§ PROVIDED ENTRIES:
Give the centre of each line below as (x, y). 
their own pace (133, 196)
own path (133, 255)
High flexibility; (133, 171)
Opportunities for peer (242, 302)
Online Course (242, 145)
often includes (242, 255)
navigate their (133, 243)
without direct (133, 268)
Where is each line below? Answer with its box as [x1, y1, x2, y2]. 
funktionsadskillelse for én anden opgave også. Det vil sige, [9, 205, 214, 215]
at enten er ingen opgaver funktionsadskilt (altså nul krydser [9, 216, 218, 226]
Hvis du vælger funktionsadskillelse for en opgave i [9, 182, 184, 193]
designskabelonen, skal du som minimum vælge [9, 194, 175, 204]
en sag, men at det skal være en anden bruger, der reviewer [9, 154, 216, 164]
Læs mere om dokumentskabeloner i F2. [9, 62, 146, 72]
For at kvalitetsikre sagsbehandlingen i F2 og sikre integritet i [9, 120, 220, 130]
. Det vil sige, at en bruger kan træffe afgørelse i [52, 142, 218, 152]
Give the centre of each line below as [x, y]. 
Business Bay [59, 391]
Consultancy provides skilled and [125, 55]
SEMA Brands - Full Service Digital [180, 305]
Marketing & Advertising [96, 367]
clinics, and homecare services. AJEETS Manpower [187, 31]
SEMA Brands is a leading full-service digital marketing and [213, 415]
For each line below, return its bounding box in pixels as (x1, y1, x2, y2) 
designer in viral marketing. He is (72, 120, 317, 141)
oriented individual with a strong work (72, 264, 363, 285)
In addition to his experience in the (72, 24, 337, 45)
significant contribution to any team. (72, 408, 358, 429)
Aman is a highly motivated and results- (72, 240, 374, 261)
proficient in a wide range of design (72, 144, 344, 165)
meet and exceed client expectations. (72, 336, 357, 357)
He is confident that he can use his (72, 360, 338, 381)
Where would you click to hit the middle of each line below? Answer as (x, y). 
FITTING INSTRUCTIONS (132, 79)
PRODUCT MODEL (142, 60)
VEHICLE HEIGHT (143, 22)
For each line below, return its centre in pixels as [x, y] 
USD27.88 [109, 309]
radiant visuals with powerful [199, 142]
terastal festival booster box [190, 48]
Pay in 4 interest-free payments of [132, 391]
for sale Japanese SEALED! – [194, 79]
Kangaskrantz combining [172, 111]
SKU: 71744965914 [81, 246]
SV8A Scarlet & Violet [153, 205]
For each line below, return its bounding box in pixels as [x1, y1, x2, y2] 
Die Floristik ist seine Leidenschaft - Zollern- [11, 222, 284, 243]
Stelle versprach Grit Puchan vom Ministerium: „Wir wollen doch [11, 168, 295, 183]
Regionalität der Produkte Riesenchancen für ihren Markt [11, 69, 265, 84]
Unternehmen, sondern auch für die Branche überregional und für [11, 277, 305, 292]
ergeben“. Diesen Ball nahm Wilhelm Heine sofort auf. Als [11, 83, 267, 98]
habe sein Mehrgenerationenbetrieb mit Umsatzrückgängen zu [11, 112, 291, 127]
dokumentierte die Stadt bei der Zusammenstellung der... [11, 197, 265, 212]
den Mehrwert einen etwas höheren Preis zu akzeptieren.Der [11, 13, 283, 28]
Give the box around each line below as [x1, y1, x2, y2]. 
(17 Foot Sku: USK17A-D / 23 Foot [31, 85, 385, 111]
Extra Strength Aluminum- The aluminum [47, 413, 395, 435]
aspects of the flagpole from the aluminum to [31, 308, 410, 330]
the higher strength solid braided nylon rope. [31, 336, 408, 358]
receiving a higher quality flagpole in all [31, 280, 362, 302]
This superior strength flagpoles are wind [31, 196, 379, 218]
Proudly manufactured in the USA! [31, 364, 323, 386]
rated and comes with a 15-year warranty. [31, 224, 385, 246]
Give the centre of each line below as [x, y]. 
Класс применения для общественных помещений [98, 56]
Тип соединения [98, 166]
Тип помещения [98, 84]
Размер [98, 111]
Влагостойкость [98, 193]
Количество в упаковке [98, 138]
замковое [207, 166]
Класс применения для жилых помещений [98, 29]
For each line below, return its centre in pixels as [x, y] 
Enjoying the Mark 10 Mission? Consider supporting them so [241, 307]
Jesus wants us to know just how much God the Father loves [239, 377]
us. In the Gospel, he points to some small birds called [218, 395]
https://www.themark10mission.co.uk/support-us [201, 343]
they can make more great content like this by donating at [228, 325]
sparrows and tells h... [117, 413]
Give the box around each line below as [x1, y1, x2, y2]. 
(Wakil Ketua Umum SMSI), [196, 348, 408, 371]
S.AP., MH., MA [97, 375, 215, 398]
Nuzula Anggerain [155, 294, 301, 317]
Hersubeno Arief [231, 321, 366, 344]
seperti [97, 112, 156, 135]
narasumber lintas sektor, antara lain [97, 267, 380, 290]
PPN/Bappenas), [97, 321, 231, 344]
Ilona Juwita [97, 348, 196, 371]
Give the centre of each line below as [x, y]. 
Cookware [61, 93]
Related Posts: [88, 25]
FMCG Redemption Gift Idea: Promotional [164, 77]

§ YOUR OBJECTIVE: Where in the entries does the word "pixels" occur? Copy out each line that has it.

§ THE COMPLETED TASK:
For each line below, return its bounding box in pixels as (x1, y1, x2, y2) 
For each line below, return its centre in pixels as [x, y] 
For each line below, return its bounding box in pixels as [x1, y1, x2, y2] 
For each line below, return its centre in pixels as [x, y] 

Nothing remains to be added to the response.